Dass er im Falle seiner Wahl in ein neues Landratsamt einziehen wird, nimmt der 57-Jährige so hin, wie es nun einmal gekommen ist. Dass er lange ein Befürworter einer Sanierung gewesen ist, will er gar nicht verschweigen. Schließlich habe er sich aber von den vorgelegten Zahlen überzeugen lassen und für einen Neubau gestimmt. Dass nicht zuletzt dadurch die Verschuldung des Landkreises in die Höhe geschnellt ist, sieht der SLU-Kandidat mit Sorge. Er ist aber durchaus optimistisch, den Schuldenberg aufgrund der guten wirtschaftlichen Lage abbauen zu können. "Unsere kleinen und mittleren Unternehmen und unsere Industrie sind gut aufgestellt."

Mehr Kopfzerbrechen bereitet dem Hienheimer die zunehmende Belastung des Landkreises im sozialen Bereich, die durch Bund und Land nicht mehr kompensiert wird. "Ich sehe da kein Ende." Die übrigen Ausgaben seien dagegen durchaus überschaubar. Das gilt für Schweiger auch in Bezug auf die beiden Krankenhäuser, für deren Erhalt es in seinen Augen keine Alternative gibt. "Auf gut Bayrisch: Da ist einiges in der Geschäftsführung schiefgelaufen." Nun setzt er für die Ilmtalklinik auf die Umsetzung des Gutachtens einer Beraterfirma, während an der Goldbergklinik der B-Bau so schnell wie möglich wieder aufgebaut werden muss. Der Erhalt der beiden Häuser "um jeden Preis" steht nicht im Programm des SLU-Kandidaten. "Aber eine halbe Million Euro im Jahr sollten uns die Kliniken schon wert sein."

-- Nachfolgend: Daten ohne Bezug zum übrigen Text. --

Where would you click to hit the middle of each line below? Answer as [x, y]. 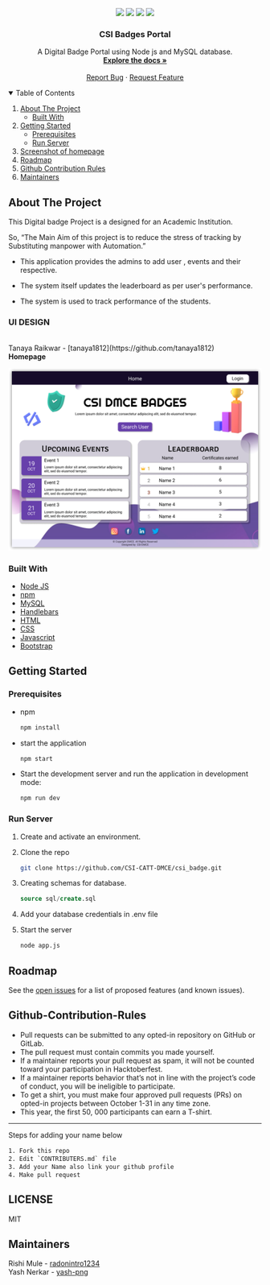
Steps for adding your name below [65, 1134]
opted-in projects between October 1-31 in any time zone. [115, 1103]
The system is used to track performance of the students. [115, 301]
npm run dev [40, 798]
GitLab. [32, 1043]
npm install [40, 727]
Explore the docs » [135, 60]
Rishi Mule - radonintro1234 [54, 1263]
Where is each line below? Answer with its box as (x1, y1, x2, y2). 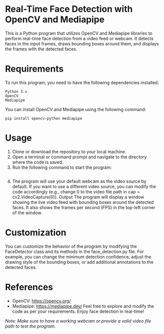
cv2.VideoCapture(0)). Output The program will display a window (12, 194, 144, 200)
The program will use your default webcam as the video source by (12, 178, 146, 184)
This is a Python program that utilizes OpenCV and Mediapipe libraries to (5, 30, 153, 36)
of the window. (12, 210, 43, 216)
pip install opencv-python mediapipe (5, 116, 82, 121)
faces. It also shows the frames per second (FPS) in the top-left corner (12, 204, 156, 210)
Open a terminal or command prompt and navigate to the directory (12, 154, 147, 160)
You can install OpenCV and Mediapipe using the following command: (5, 106, 146, 112)
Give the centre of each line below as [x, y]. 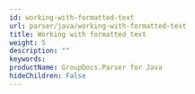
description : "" [40, 51]
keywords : [28, 59]
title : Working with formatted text [78, 34]
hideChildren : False [48, 76]
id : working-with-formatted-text [72, 17]
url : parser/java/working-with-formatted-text [98, 26]
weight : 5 [28, 43]
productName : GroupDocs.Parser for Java [86, 68]
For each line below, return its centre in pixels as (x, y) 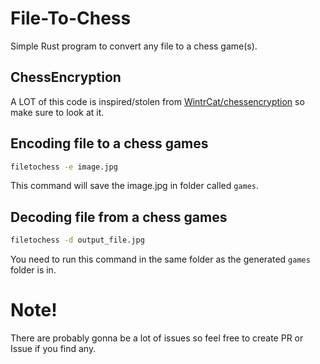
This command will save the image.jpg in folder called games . (135, 186)
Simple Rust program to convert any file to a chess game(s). (134, 46)
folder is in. (33, 270)
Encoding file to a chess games (109, 143)
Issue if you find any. (53, 349)
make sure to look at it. (57, 112)
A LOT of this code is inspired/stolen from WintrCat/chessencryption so (157, 101)
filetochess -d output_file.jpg (77, 240)

Ein klar umrissenes 100-Tage-Programm hat Alois Schweiger nach eigener Aussage nicht. Er weiß allerdings, dass schon bald nach seinem möglichen Dienstantritt am 1. November die Verabschiedung des neuen Haushalts anstehen wird. "Daher ist es für mich wichtig, dass die Verwaltung gleich nach dem Wechsel reibungslos weiterläuft." Irgendwelche Überraschungen im Etat für das kommende Jahr erwartet er nicht. "Das können wir uns auch nicht leisten."

Das gilt für den Neustädter Stadtrat in gewisser Weise auch im Zusammenhang mit einem möglichen Gymnasium in seiner Heimatstadt. "Ich bin ein Befürworter jeder weiterführenden Schule. Also wenn die Schülerzahlen stimmen, dann sollte der Landkreis zuschlagen." Das Gleiche gilt für den gelernten Maschinenbauer und Diplom-Agraringenieur (FH) für eine mögliche Hochschulansiedlung im Kreisgebiet.

Am Herzen liegt dem in der Öffentlichkeitsarbeit erfahrenen BBV-Mann eine Öffnung des Landratsamts zu den Bürgern. So will er die Protokolle der öffentlichen Sitzungen ins Internet stellen. "Die Informationspolitik für den Bürger soll transparenter werden." Auch in der Verkehrsinfrastruktur erkennt der Hienheimer "so manche Baustelle". Für einen durchgängigen dreispurigen Ausbau der B 16 würde er den dazu notwendigen Flächenverbrauch in Kauf nehmen.

Am scheidenden Landrat Hubert Faltermeier hat Alois Schweiger im Rückblick nichts auszusetzen, will sich aber auch nicht weiter mit dessen Bilanz auseinandersetzen. Nicht ganz nachvollziehen kann er es jedoch, dass es der FW-Politiker in fast einem Vierteljahrhundert nicht geschafft hat, den seit Mitte der 1980er Jahre außerturnusmäßigen Wahltermin des Kreisoberhaupts wieder mit den Kommunalwahlen zusammenzulegen. "Das kostet die Kommunen doch immer einen Haufen Geld." Alois Schweiger verspricht daher schon jetzt, sich mit dann knapp 61 bereits in vier Jahren erneut dem Votum der Bürger zu stellen.